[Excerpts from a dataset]
· · · · ·

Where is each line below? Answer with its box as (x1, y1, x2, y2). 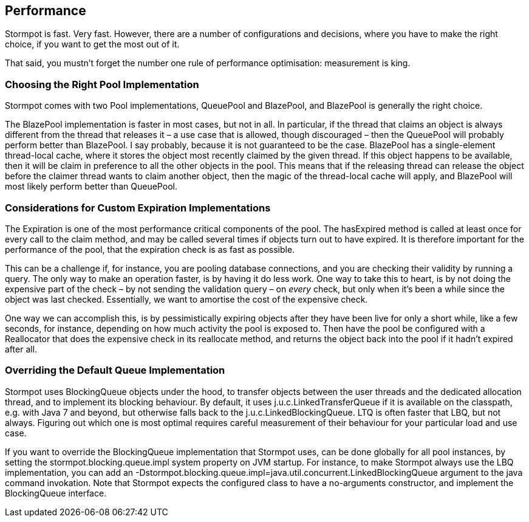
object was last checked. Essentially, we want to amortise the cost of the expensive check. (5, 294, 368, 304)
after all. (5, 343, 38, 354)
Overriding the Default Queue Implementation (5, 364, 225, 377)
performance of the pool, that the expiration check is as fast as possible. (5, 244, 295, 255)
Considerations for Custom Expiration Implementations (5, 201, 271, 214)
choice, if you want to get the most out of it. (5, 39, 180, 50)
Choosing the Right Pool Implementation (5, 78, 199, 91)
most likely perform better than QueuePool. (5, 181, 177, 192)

· · · · ·

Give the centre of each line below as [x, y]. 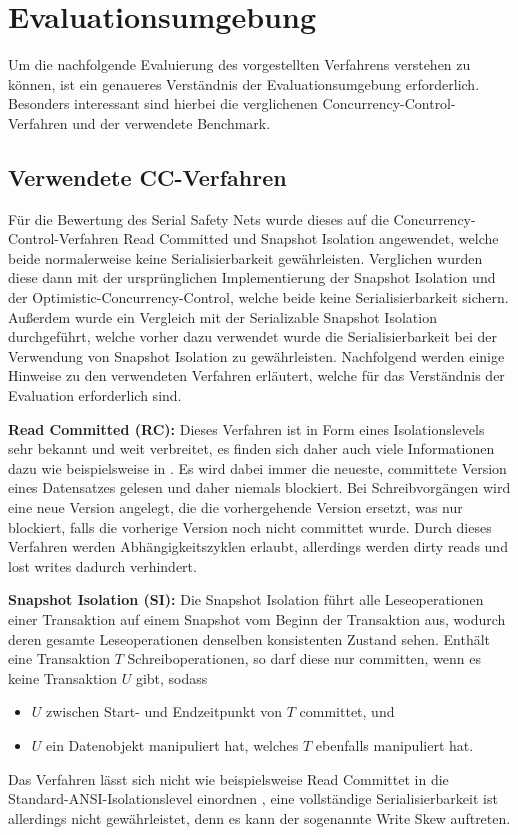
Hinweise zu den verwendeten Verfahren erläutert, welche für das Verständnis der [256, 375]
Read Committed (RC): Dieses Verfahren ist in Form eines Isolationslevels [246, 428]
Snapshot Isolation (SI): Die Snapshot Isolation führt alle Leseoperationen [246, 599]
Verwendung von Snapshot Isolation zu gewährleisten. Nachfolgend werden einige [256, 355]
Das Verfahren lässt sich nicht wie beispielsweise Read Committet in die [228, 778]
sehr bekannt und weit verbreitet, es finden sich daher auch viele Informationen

· · · · ·

Above are the records. Copy word for word only their lines from the one holding "Where is each" through the one holding "Overriding the Default", both included, and skip the images.

Result:
Where is each line below? Answer with its box as (x1, y1, x2, y2). 
object was last checked. Essentially, we want to amortise the cost of the expensive check. (5, 294, 368, 304)
after all. (5, 343, 38, 354)
Overriding the Default Queue Implementation (5, 364, 225, 377)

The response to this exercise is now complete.